#### Source data:
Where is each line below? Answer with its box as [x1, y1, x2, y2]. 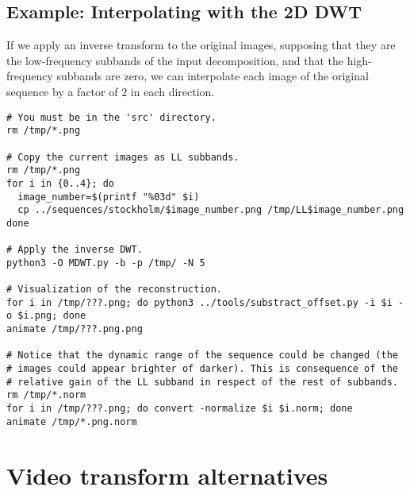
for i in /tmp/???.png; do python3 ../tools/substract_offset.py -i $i [6, 296, 393, 308]
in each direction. [130, 83, 215, 99]
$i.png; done [17, 310, 86, 322]
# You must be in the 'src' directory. [6, 111, 216, 123]
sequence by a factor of [6, 83, 118, 99]
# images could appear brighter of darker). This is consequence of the [6, 363, 398, 375]
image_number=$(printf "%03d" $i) [17, 191, 200, 203]
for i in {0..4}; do [6, 177, 115, 189]
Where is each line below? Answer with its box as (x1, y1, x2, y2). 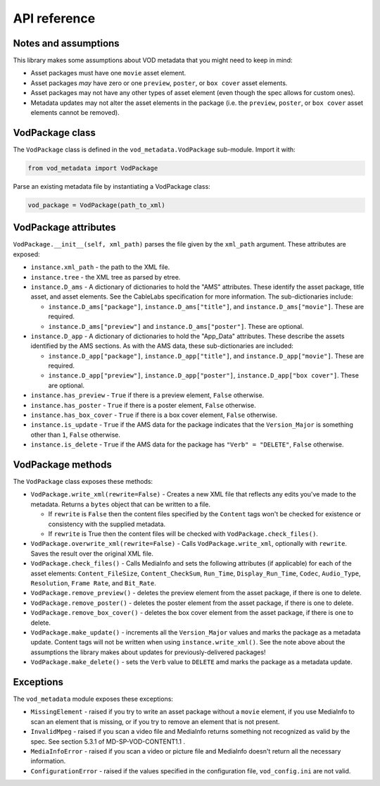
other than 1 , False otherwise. (30, 430, 121, 439)
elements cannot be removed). (30, 108, 120, 117)
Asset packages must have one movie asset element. (30, 69, 186, 77)
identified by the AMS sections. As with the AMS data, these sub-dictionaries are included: (30, 342, 293, 350)
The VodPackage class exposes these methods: (13, 478, 153, 486)
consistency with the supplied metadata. (48, 520, 166, 528)
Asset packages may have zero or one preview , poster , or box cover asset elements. (30, 78, 288, 87)
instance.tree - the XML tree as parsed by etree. (30, 273, 181, 281)

#### Task statement:
Each entry needs to be returned verbatim, with its pictures left out.

#### Solution for this task:
Where is each line below? Answer with its box as [x1, y1, x2, y2]. 
for i in /tmp/???.png; do python3 ../tools/substract_offset.py -i $i [6, 296, 393, 308]
in each direction. [130, 83, 215, 99]
$i.png; done [17, 310, 86, 322]
# You must be in the 'src' directory. [6, 111, 216, 123]
sequence by a factor of [6, 83, 118, 99]
# images could appear brighter of darker). This is consequence of the [6, 363, 398, 375]
image_number=$(printf "%03d" $i) [17, 191, 200, 203]
for i in {0..4}; do [6, 177, 115, 189]
Where is each line below? Answer with its box as (x1, y1, x2, y2). 
other than 1 , False otherwise. (30, 430, 121, 439)
elements cannot be removed). (30, 108, 120, 117)
Asset packages must have one movie asset element. (30, 69, 186, 77)
identified by the AMS sections. As with the AMS data, these sub-dictionaries are included: (30, 342, 293, 350)
The VodPackage class exposes these methods: (13, 478, 153, 486)
consistency with the supplied metadata. (48, 520, 166, 528)
Asset packages may have zero or one preview , poster , or box cover asset elements. (30, 78, 288, 87)
instance.tree - the XML tree as parsed by etree. (30, 273, 181, 281)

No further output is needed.